The Dangers of New Language

By | March 16, 2013

Hello again!

Over the course of the past two weeks, we’ve internally switched courses on which chapter we’ll be making available for review next.  We’ve gotten such interest in the Personas and the way our new social system works, that we’re going to go ahead and skip the intervening chapters and go straight into the Social Interaction chapter.  We currently plan to have that up and available at the end of the month.  In the meanwhile, we’re also reviewing the chapters we’ve already put up, and will be uploading some changes to those next week.

One of the big challenges we’ve faced as we develop Infinite Earths is the transformation of language.  What it means to us, what it means to the dictionary, and what it means to other people.  One of the things we (and I, in particular, since I am primary author of the ruleset) constantly wrestle with is the selection of the most appropriate words to describe what we’re doing.
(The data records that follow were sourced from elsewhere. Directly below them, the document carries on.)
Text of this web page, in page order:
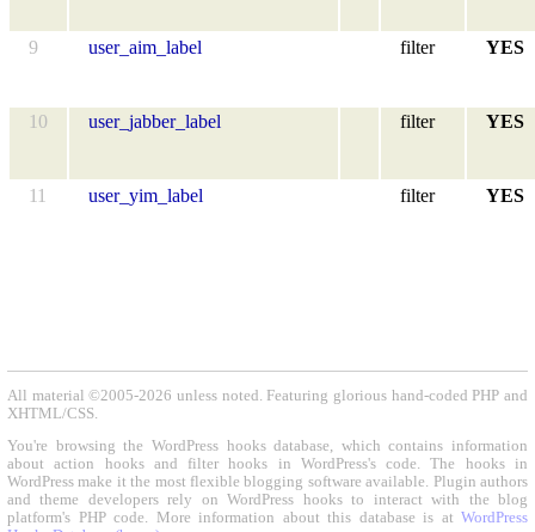
9 user_aim_label filter YES
10 user_jabber_label filter YES
11 user_yim_label filter YES
All material ©2005-2026 unless noted. Featuring glorious hand-coded PHP and
XHTML/CSS.
You're browsing the WordPress hooks database, which contains information
about action hooks and filter hooks in WordPress's code. The hooks in
WordPress make it the most flexible blogging software available. Plugin authors
and theme developers rely on WordPress hooks to interact with the blog
platform's PHP code. More information about this database is at WordPress
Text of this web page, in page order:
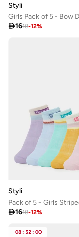
Styli
1618-12%
Styli
1618-12%
08 : 52 : 00
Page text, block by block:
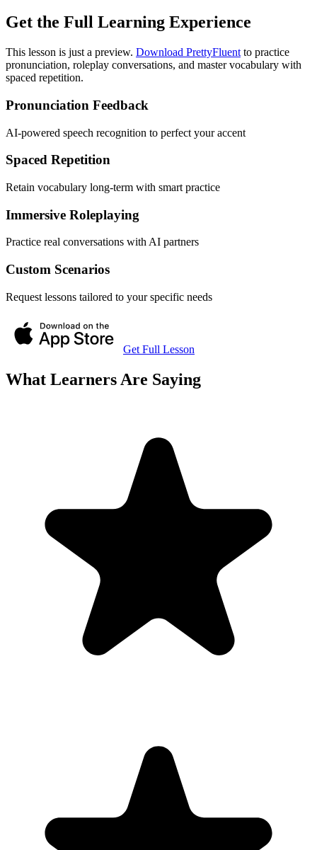
Get the Full Learning Experience
This lesson is just a preview. Download PrettyFluent to practice
pronunciation, roleplay conversations, and master vocabulary with
spaced repetition.
Pronunciation Feedback
AI-powered speech recognition to perfect your accent
Spaced Repetition
Retain vocabulary long-term with smart practice
Immersive Roleplaying
Practice real conversations with AI partners
Custom Scenarios
Request lessons tailored to your specific needs
Get Full Lesson
What Learners Are Saying
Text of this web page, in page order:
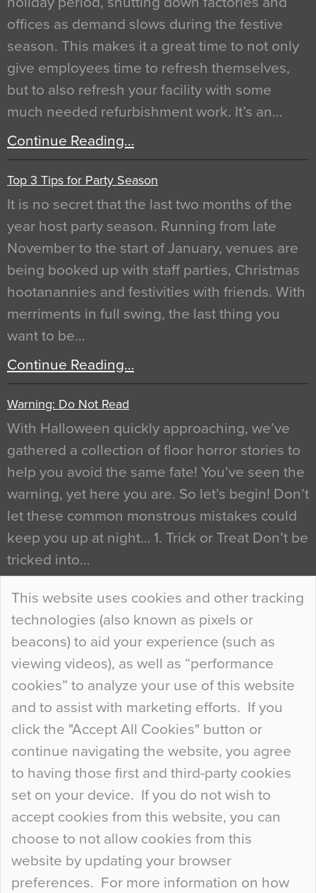
This website uses cookies and other tracking
technologies (also known as pixels or
beacons) to aid your experience (such as
viewing videos), as well as “performance
cookies” to analyze your use of this website
and to assist with marketing efforts. If you
click the "Accept All Cookies" button or
continue navigating the website, you agree
to having those first and third-party cookies
set on your device. If you do not wish to
accept cookies from this website, you can
choose to not allow cookies from this
website by updating your browser
preferences. For more information on how
offices as demand slows during the festive
season. This makes it a great time to not only
give employees time to refresh themselves,
but to also refresh your facility with some
much needed refurbishment work. It’s an…
Continue Reading…
Top 3 Tips for Party Season
It is no secret that the last two months of the
year host party season. Running from late
November to the start of January, venues are
being booked up with staff parties, Christmas
hootanannies and festivities with friends. With
merriments in full swing, the last thing you
want to be…
Continue Reading…
Warning: Do Not Read
With Halloween quickly approaching, we’ve
gathered a collection of floor horror stories to
help you avoid the same fate! You’ve seen the
warning, yet here you are. So let’s begin! Don’t
let these common monstrous mistakes could
keep you up at night… 1. Trick or Treat Don’t be
tricked into…
Continue Reading…
Curious Colours and Uncanny Interiors
When specifying new floor materials there are
so many factors to consider that colour may be
at the bottom of the list. In fact, the majority of
people may not even notice the colour of the
floor, unless there is something particularly
curious about it. Uncanny Interiors This is
most…
Continue Reading…
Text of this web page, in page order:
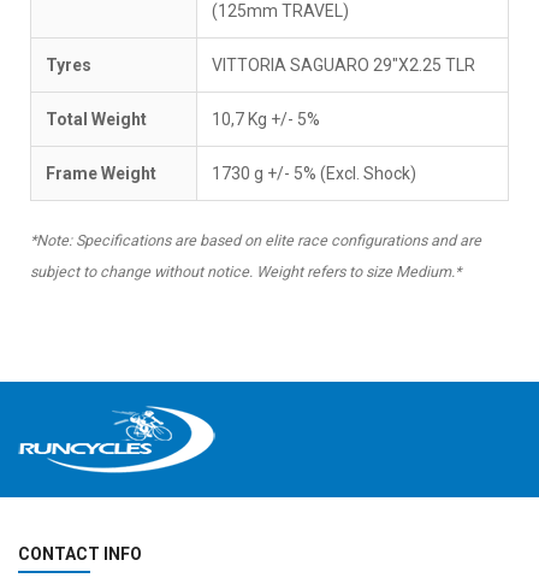
(125mm TRAVEL)
Tyres VITTORIA SAGUARO 29"X2.25 TLR
Total Weight 10,7 Kg +/- 5%
Frame Weight 1730 g +/- 5% (Excl. Shock)
*Note: Specifications are based on elite race configurations and are
subject to change without notice. Weight refers to size Medium.*
CONTACT INFO
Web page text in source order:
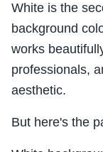
White is the
background
works
professionals,
aesthetic.
But here's the
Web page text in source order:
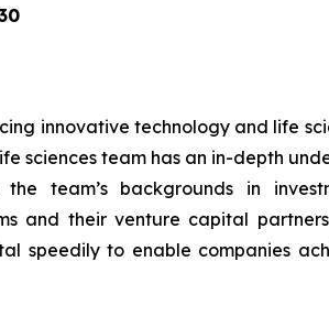
innovative technology and life
sciences team has an in-depth
team’s backgrounds in
and their venture capital
speedily to enable companies
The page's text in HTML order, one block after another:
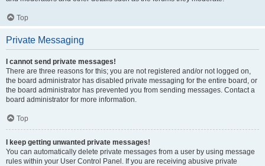
Top
Private Messaging
I cannot send private messages!
There are three reasons for this; you are not registered and/or not logged on,
the board administrator has disabled private messaging for the entire board, or
the board administrator has prevented you from sending messages. Contact a
board administrator for more information.
Top
I keep getting unwanted private messages!
You can automatically delete private messages from a user by using message
rules within your User Control Panel. If you are receiving abusive private
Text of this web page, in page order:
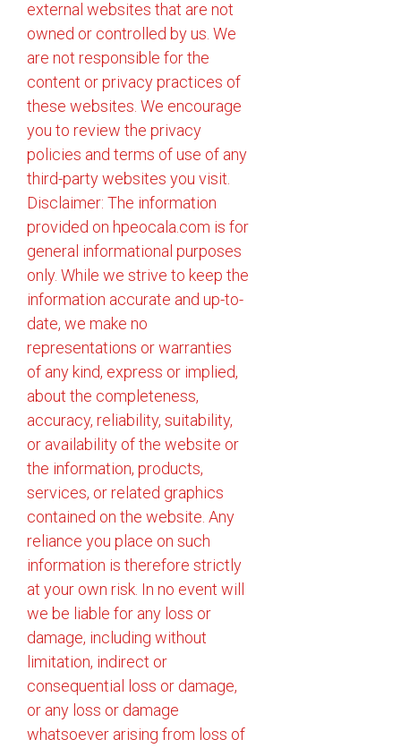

Harkening back to Saying Goodbye to Charisma, the feedback we received demonstrated to us that it was ultimately a good idea to change the name of the statistic.  Why?  Because “charisma” has a history.  It communicates something very specific to different gamers, and many gamers will merrily argue until the stars fall from the sky that their interpretation is right and alternatives are unacceptable.  That’s fine, you gotta do what you gotta do.

But what do we, as game designers, gotta do?  As we attempt to develop something new, do we look at what has come before and say “well, this is the way it’s always been done, so this is the way we gotta do it.”  Or do we say to hell with parroting traditions and instead try to forge something new that takes some cues from tradition, but goes somewhere different with it?

In the end, it’s a line we’ve got to toe.  Having enough of the tradition present to make what we are doing recognizable, and at the same time, transforming the internal language of Infinite Earths to better reflect the game theories and philosophies behind it, and to better support the style of play we’re attempting to manufacture.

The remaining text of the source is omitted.